The scope of the merger

The easiest merger was when the two cellular pathologists from St Andrews Hospital in Bow put their microscopes in the car and moved up the road to Whitechapel. It was many years ago, and St Andrews has now closed, but this was a team of two good professionals and a small number of great scientists. They knew they were working in isolation, and they actively wanted to join colleagues at the Royal London Hospital (RLH). It was made easier because they maintained good relationships with their clinical colleagues, already knew their pathology colleagues at RLH from having a few sessions there, and, perhaps, because they didn’t tell too many people what was happening.
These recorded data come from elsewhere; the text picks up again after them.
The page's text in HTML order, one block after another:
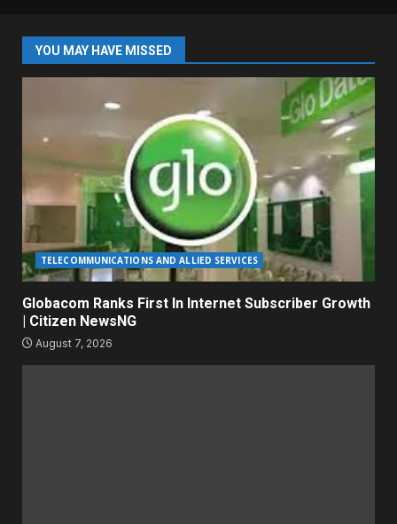
YOU MAY HAVE MISSED
TELECOMMUNICATIONS AND ALLIED SERVICES
Globacom Ranks First In Internet Subscriber Growth
| Citizen NewsNG
August 7, 2026
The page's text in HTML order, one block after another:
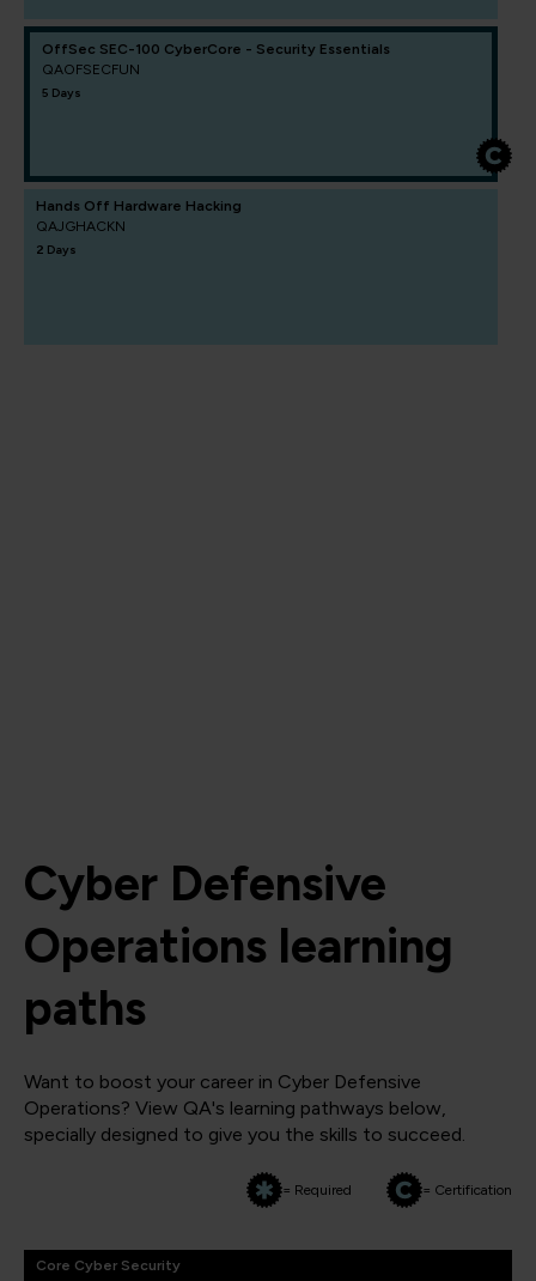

This was an era where business cases and public consultation were uncommon at department level.

Subsequently, a far more extensive merger occurred, partly reflecting amalgamation of the Trusts themselves. This was the large-scale unification of several departments from both St Bartholomew’s Hospital and RLH. It was made more attractive, and much easier, by the construction of a new building, which was helped by a multimillion pound investment from the Barts Charity as an enabling work for the impending PFI hospital. A brand new, purpose-built, five-storey premises dedicated to pathology and pharmacy helped considerably to join 14 disparate departments together. Building a new molecular pathology suite and a flow cytometry facility also helped overcome some of the concerns around centralisation. Indeed, attracting people into the best pathology premises in the UK started to seem easier than asking them to relocate to a space within warrens of small labs in Victorian buildings or in an ugly 1960s block with narrow corridors and asbestos tile ceilings. Therefore, we were fortunate that the context of our major merger was one of a wholescale improvement in our facilities. Some mergers lack that advantage.

Staff considerations

The stage during which the geographical location of the building was debated was interesting, and rehearsed many of the discussions about laboratory and pathologist disposition that we still consider. The balance of clinical input into multidisciplinary team meetings (MDTMs), transfusion laboratory provision, transport time for urgent specimens and cover for frozen sections were discussed enthusiastically. At the time, the two major acute sites were RLH and St Bartholomew’s hospital (SBH). Hot lab areas would be needed on both sites, but the enormous new A&E and hospital development at Whitechapel, and the availability of land, made Whitechapel the logical location. Mergers can make some staff very unhappy at the prospect of a move. “I would rather die than go to the Royal London” was one particular view, coming from a colleague who retired early rather than make the transition. Perhaps this reflected the location of SBH, which is in a lovely setting in the City of London, compared to RLH, which is in one of the poorest areas of the UK. Upmarket cafes and restaurants had to be sacrificed for fried chicken shops and low-cost curry houses. But the relocation was to an area of significant clinical need.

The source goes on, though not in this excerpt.